The KNN classifier is one of the most intuitive ML algorithms. It predicts class by polling k nearest neighbors. Because it seems so simple, it is easy to miss a couple of the finer points:

**Sample Splitting**: Traditionally, when we split the sample, there is no peeking across samples. For instance, when we split the sample between a train and test set, we cannot look at the data in the training set when predicting the label for a point in the test set. In knn, this segregation is not observed. Say we partition the training data to learn the optimal k. When predicting a point in the validation set, we must pass the entire training set. Passing the points in the validation set would be bad because then the optimal k will always be 0. (If you ignore*k = 0*, you can pass the rest of the dataset.)**Implementation Differences**: “Regarding the Nearest Neighbors algorithms, if it is found that two neighbors, neighbor*k+1*and*k*, have identical distances but different labels, the**results will depend on the ordering of the training data.”**(see here; emphasis mine.)

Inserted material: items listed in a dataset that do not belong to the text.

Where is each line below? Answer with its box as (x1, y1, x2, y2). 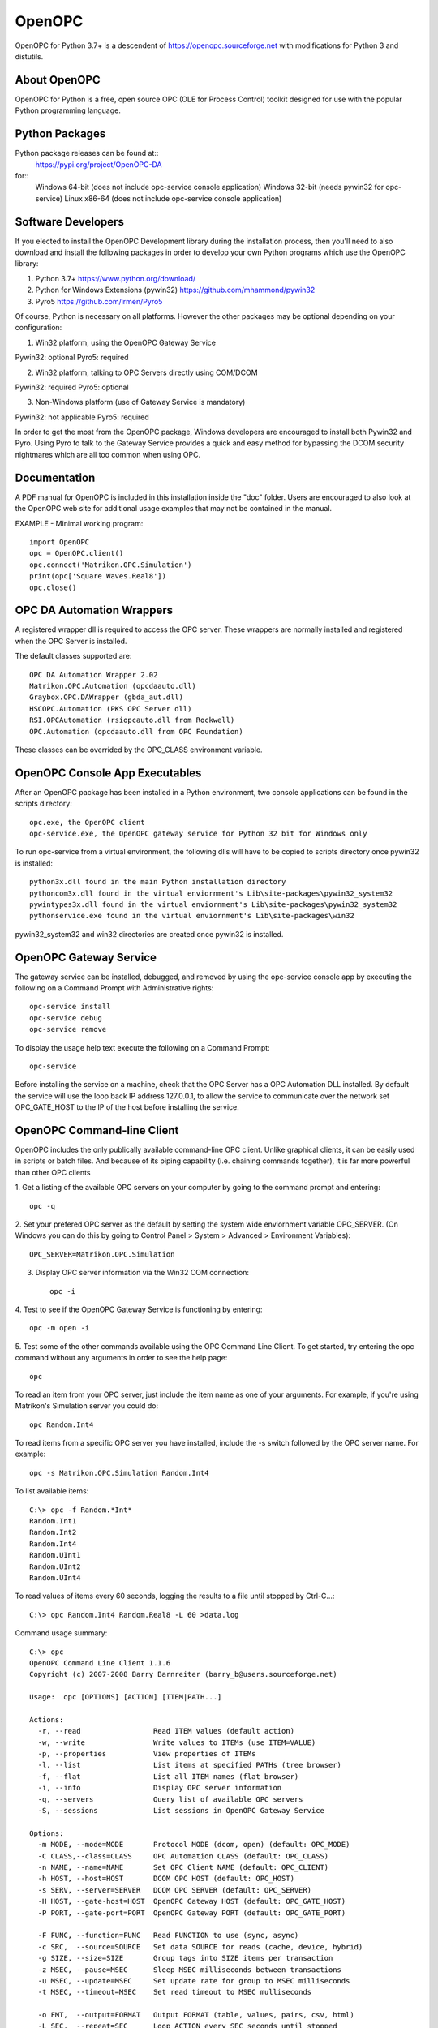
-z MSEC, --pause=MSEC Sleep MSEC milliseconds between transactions (37, 1965, 342, 1974)
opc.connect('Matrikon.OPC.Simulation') (29, 560, 192, 569)
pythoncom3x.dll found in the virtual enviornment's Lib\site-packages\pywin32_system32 (29, 888, 393, 898)
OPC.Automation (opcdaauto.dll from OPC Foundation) (29, 727, 243, 736)
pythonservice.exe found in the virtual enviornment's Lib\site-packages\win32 (29, 911, 354, 921)
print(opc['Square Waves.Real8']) (29, 572, 166, 581)
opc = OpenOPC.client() (29, 548, 124, 558)
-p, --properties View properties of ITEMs (37, 1749, 256, 1759)
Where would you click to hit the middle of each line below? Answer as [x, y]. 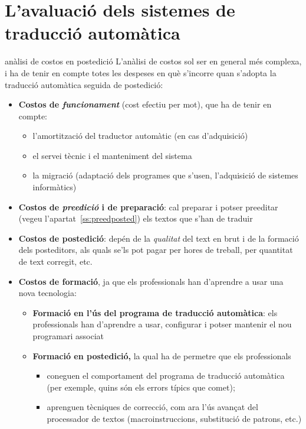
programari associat [68, 336]
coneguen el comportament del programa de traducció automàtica [166, 376]
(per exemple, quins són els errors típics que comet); [141, 387]
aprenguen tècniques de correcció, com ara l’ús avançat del [152, 407]
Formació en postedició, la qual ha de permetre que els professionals [162, 355]
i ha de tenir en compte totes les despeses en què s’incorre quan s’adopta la [141, 72]
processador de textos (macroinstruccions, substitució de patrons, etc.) [174, 418]
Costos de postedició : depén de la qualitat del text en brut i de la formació [159, 238]
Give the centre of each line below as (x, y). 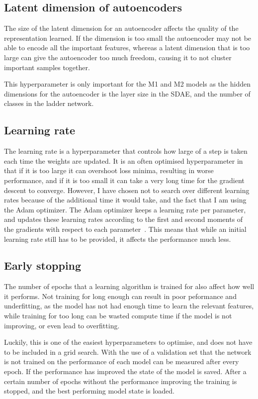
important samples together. (47, 67)
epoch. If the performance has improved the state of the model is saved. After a (125, 371)
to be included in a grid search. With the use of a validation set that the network (128, 351)
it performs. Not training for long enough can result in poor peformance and (120, 296)
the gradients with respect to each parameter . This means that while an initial (125, 229)
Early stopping (43, 265)
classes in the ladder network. (49, 103)
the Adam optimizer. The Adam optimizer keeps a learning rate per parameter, (125, 209)
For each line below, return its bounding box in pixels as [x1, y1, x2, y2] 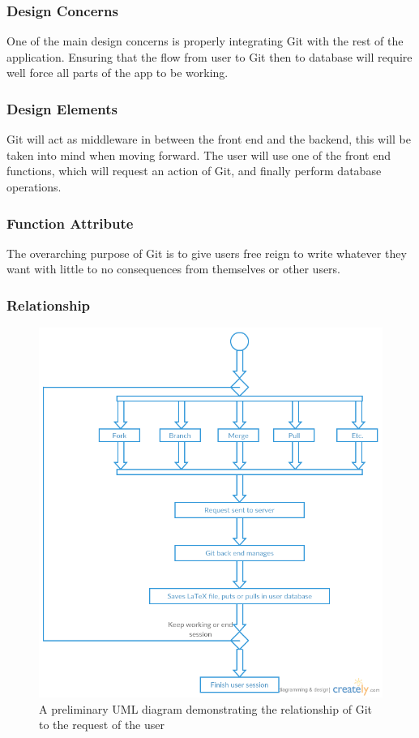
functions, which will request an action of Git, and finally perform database [6, 162, 382, 179]
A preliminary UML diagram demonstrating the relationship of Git [39, 700, 372, 717]
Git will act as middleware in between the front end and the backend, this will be [6, 131, 411, 148]
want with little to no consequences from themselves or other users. [6, 260, 341, 277]
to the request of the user [39, 716, 165, 733]
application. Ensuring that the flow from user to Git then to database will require [6, 48, 413, 65]
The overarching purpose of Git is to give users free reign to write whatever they [6, 244, 407, 261]
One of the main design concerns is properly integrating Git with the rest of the [6, 32, 404, 49]

This matters when the distance metric is discrete, e.g., if you use an edit-distance metric to compare strings. Worse, scikit-learn doesn’t warn users during analysis.

In R, one popular implementation of KNN is in a package called class. (Overloading the word`class`

seems like a bad idea but that’s for a separate thread.) In`class`

, how the function deals with this scenario is decided by an explicit option: “If [the option is] true, all distances equal to the kth largest are included. If [the option is] false, a random selection of distances equal to the kth is chosen to use exactly k neighbours.”

For the underlying problem, there isn’t one clear winning solution. One way to solve the problem is to move from knn to adaptive knn: include all points that are as far away as the kth point. This is what`class`

in R does when the option`all.equal`

is set to True. Another solution is to never change the order in which the data are accessed and to make the order as part of how the model is exported.